Jeff Graham tells KMUD he makes a weekly 67-mile drive to visit his mother who is partially paralyzed and lives at Brius’ Pacific Rehabilitation and Wellness Center. “If they send her out of county, I will not be able to see her and she will just die,” he tells KMUD. (3:55 min.)

Kellie Shaner, a caregiver at St. Joseph Hospital Eureka, tells KMUD her family struggled to bring her mother from a nursing home in Crescent City to one in Eureka in order to be closer to her. For the past several months, Kellie’s mother has been living at Brius’ Eureka Rehabilitation and Wellness Center, where she receives regular visits from her parents, children, and grandchildren. All this may change, says Shaner, if Brius follows through with its threatened eviction of her mom and nearly 200 other elderly residents. “The thought of [my mother] being shipped out of town again is terrifying,” says Shaner. “We fought really hard to get her back down here locally, and now they are telling us they are going to ship her out to who knows where, somewhere farther than Crescent City.” (1:19 min.)

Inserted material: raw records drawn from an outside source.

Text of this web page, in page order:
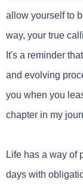
allow yourself to
way, your true
It's a reminder
and evolving
you when you
chapter in my
Life has a way of
days with
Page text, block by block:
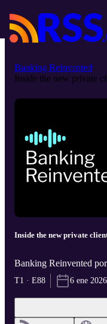
Banking Reinvented
Inside the new private
Inside the new private
Banking Reinvented
T1 · E88 6 ene 2026
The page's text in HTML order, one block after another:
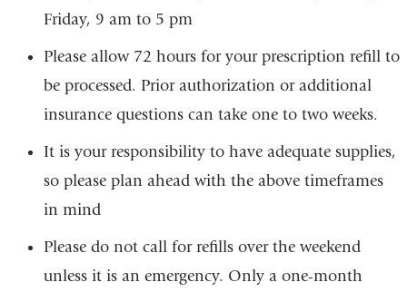
Friday, 9 am to 5 pm
Please allow 72 hours for your prescription refill to
be processed. Prior authorization or additional
insurance questions can take one to two weeks.
It is your responsibility to have adequate supplies,
so please plan ahead with the above timeframes
in mind
Please do not call for refills over the weekend
unless it is an emergency. Only a one-month

Others interviewed in the news story say Brius’ threatened action would have “catastrophic” and “terrifying” consequences for the community. One community member tells KMUD that Brius owner Shlomo Rechnitz’s threatened closures and mass eviction of fragile nursing home residents is “starting to feel like extortion.” (5:05 min.)

Independent Media: News Footage from Brius Protest

Here’s a three-minute report from the October 13, 2016 protest at Pacific Rehabilitation & Wellness Center in the Eureka, Calif. courtesy of Independent Media.

https://www.youtube.com/watch?v=XM91zYbbz5I&feature=youtu.be

Describing Brius’ threatened closures as a “crisis situation,” Independent Media lays out what these planned closures will mean for local residents, and interviews a caregiver from Humboldt County’s largest hospital whose family members have received care at the nursing homes. In the background, viewers can hear chanting protesters and passers-by who are honking their car horns in support of the protest.